Сразу столько смертей в один день. Такого ещё не было. И похороны были торопливыми. Быстрей, быстрей, а то опять налетят. Все то и дело посматривают на небо. Тогда хоть в вырытые могилы прячься.
Сашкину мать вели под руки, ноги у неё заплетались. В чёрном платке, с глазами, смотревшими в одну точку, она казалась неживой. Иногда только её рука бралась за край платка, и она вытирала безостановочно текущие слёзы.
С кладбища шли пешком, машина уехала. Водитель торопился и не потому, что ему куда-то очень срочно надо, а просто у него не хватало сил смотреть на слёзы и крики.
Сашкину мать привели домой, посадили на кровать, немного постояли и ушли. Она, не смыкая глаз, не вставая, просидела всю ночь, а утром пошла искать сына. Останавливала каждого встречного и спрашивала:
– Сашеньку не видели? Сыночка. Сашеньку.
Соседки нашли её на другом конце города. В наполовину опустевшем городе все толпились у переправы, её черная сгорбленная фигура заметна издалека. Она не узнала их, а стала расспрашивать про Сашеньку.

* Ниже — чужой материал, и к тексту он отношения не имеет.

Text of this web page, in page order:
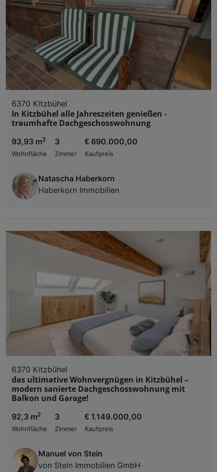
6370 Kitzbühel
In Kitzbühel alle Jahreszeiten genießen -
traumhafte Dachgeschosswohnung
93,93 m2
Wohnfläche
3
Zimmer
€ 690.000,00
Kaufpreis
Natascha Haberkorn
Haberkorn Immobilien
6370 Kitzbühel
das ultimative Wohnvergnügen in Kitzbühel –
modern sanierte Dachgeschosswohnung mit
Balkon und Garage!
92,3 m2
Wohnfläche
3
Zimmer
€ 1.149.000,00
Kaufpreis
Manuel von Stein
von Stein Immobilien GmbH
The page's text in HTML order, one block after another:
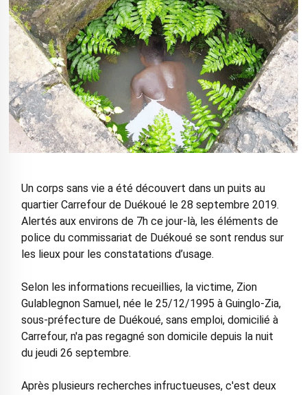
Un corps sans vie a été découvert dans un puits au
quartier Carrefour de Duékoué le 28 septembre 2019.
Alertés aux environs de 7h ce jour-là, les éléments de
police du commissariat de Duékoué se sont rendus sur
les lieux pour les constatations d’usage.
Selon les informations recueillies, la victime, Zion
Gulablegnon Samuel, née le 25/12/1995 à Guinglo-Zia,
sous-préfecture de Duékoué, sans emploi, domicilié à
Carrefour, n'a pas regagné son domicile depuis la nuit
du jeudi 26 septembre.
Après plusieurs recherches infructueuses, c'est deux
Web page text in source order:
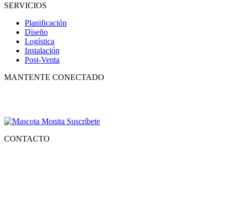
SERVICIOS
Planificación
Diseño
Logística
Instalación
Post-Venta
MANTENTE CONECTADO
CONTACTO
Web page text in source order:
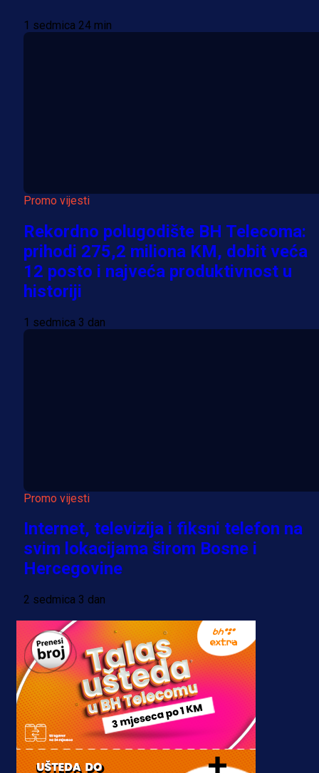
1 sedmica 24 min
Promo vijesti
Rekordno polugodište BH Telecoma:
prihodi 275,2 miliona KM, dobit veća
12 posto i najveća produktivnost u
historiji
1 sedmica 3 dan
Promo vijesti
Internet, televizija i fiksni telefon na
svim lokacijama širom Bosne i
Hercegovine
2 sedmica 3 dan
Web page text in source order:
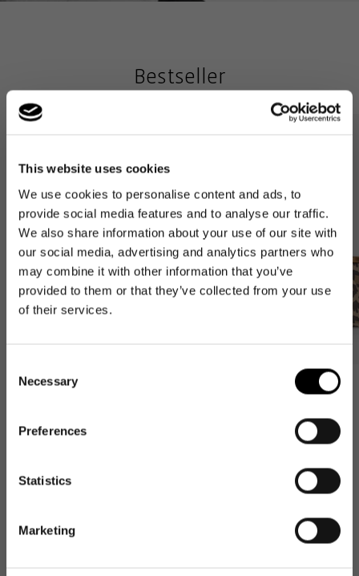
This website uses cookies
We use cookies to personalise content and ads, to
provide social media features and to analyse our traffic.
We also share information about your use of our site with
our social media, advertising and analytics partners who
may combine it with other information that you’ve
provided to them or that they’ve collected from your use
of their services.
Selection
Necessary
Preferences
Statistics
Marketing
Bestseller
Bestseller
leo macchiato
Bestseller
leo macchiato
Normaler
37,95€
New content loaded
Get 10€ off your first
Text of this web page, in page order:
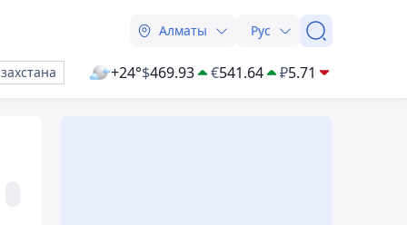
Алматы Рус
+24°$469.93 €541.64 ₽5.71
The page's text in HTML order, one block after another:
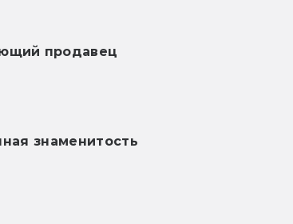
продавец
знаменитость

Телефонная будка на углу двух улиц была цела. И телефон, как ни странно, работал. Они вызвали «скорую». Та, на удивление, приехала быстро. Её обманули, сказав, что Сашенька ждёт её в больнице. Она без возражений села в машину.
Соседки, поглядывая вверх, поспешили к своим домам, однако не прошли они и двух кварталов, как в небе загудели самолёты, но до дома дошли спокойно. Бомбы падали в центре.
А у заводов был слышен грохот и непрекращающаяся трескотня выстрелов.
В воздухе летали клочки горелой бумаги. Пыль, поднятая взрывами и рухнувшими домами, стелилась по земле, а столбы дыма поднимались вверх и, изогнувшись, текли за Волгу.
По-хорошему надо уходить на другой берег, но без одобрения мужа даже вещи не собрала.
Митьке хотелось пойти погулять, но мать не отпустила даже во двор. И если в открытое окно слышался гул, она хватала его за руку и тащила в вырытую рядом с домом яму. Самолёты пролетели, где-то вдали прогремели взрывы, замерший город ожил и занялся своими делами.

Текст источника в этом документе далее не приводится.